Solving (A ror 5) xor A = X I am trying to solve following formula:
$(A\ \mathrm{ror}\ 5)\ \mathrm{xor}\ A = X$
where $X$ is an unsigned 32-bit integer which is known, and $A$ is an unsigned 32-bit integer which needs to be calculated. $\mathrm{ror}$ is rotate right through carry.
When replacing $\mathrm{ror}$ with $\mathrm{shr}$ and $\mathrm{shl}$ (Shift right and left and filling with zero bits), I get
$((A\ \mathrm{shr}\ 5)\ \mathrm{or}\ (A\ \mathrm{shl}\ 27))\ \mathrm{xor}\ A = X$
But I can't find a solution for this. Is there some kind of numeric algebra which can be applied to the xor, or, shl, shr operators?
 A: Note that 
$$X\operatorname{ror} 5=(A\operatorname{ror} 5)\operatorname{xor} (A\operatorname{ror} 10) $$
so that 
$$(X\operatorname{ror}5)\operatorname{xor}X=(A\operatorname{ror} 10)\operatorname{xor} A$$
By repeating this, we obtain $(A\operatorname{ror} 15)\operatorname{xor} A$, $(A\operatorname{ror} 20)\operatorname{xor} A$ etc from $X$, finally $(A\operatorname{ror} 65)\operatorname{xor} A=(A\operatorname{ror} 1)\operatorname{xor} A=:Y$.
Now start with $Z=0$ and repeatedly assign $$Z\leftarrow (Z\operatorname{xor} Y)\operatorname {shl}1$$ (do this $31$ times).
If the lower $k$ bits of $Z$ agree with $A$ before such a step, then $Z\operatorname{xor}Y$ has the correct lower $k$ bits of $A\operatorname{ror}1$, hence after shifting left (and resetting the lowest bit to $0$, which we assume correct), we have the correct lower $k+1$ bits of $A$. 
Alternatively, start with $Z=1$ and repeatedly assign 
$$Z\leftarrow (Z\operatorname{xor} Y)\operatorname {shl}1\,+1$$ (do this $31$ times).
If neither of these attempts yields a solution, there is none.
A: I found a solution how to find valid values of $A$ for a given $X$.
I am not sure if it is actually the procedure described by Hagen von Eitzen.
First I split A into 32 bits $A_0$ to $A_{31}$.

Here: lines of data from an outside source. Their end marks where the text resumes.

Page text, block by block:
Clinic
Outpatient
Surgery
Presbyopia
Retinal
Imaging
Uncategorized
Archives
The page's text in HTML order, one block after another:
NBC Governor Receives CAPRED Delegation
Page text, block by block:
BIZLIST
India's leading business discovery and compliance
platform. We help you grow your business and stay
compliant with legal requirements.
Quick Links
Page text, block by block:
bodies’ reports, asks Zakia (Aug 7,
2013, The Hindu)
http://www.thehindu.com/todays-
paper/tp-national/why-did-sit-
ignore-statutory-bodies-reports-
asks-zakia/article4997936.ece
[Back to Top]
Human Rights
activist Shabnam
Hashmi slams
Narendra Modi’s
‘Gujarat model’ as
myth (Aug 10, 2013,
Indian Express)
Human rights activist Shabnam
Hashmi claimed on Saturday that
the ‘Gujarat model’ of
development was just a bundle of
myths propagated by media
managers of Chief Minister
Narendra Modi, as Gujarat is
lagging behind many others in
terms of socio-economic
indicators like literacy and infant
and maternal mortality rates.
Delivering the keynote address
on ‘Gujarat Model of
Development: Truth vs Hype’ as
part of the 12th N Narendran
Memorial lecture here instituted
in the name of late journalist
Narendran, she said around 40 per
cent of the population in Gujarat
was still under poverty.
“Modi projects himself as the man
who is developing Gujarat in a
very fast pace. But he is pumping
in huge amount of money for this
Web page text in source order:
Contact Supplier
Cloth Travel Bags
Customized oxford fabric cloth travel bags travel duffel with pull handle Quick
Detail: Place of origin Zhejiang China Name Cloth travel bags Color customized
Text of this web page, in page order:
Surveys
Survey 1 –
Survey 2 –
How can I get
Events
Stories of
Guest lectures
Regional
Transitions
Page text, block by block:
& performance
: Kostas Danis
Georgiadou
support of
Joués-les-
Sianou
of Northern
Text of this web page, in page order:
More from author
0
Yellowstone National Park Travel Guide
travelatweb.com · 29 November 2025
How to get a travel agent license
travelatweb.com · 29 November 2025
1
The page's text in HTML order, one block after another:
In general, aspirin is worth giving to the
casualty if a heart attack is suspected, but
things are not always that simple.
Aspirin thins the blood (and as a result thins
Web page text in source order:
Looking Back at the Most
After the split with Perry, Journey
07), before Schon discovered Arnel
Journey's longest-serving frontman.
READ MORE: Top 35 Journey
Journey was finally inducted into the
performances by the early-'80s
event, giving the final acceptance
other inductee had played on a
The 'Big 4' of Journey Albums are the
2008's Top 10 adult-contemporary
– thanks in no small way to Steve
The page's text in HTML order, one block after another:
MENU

Then I set the first bit $A_0 = 0$ (or $1$).
Now I can calculate bit #5, then calculate bit #10, etc.:
$A_{(i+5)\ \mathrm{mod}\ 32} = A_i\ \mathrm{xor}\ X_i$.
At the end, the "loop" closes at bit #27 and step #32. Then I need to look if the calculated bit 0 matches the initial value: $A_{27} \stackrel{?}{=} A_{0}\ \mathrm{xor}\ X_{27}$.
If not, then there are zero solutions (this happens in exactly 50% of all values of $X$).
Otherwise, there are always two solutions which are inverted (solution one XOR FFFFFFFF results in solution two, and vice versa). Setting the initial bit to 1 also gives the second solution.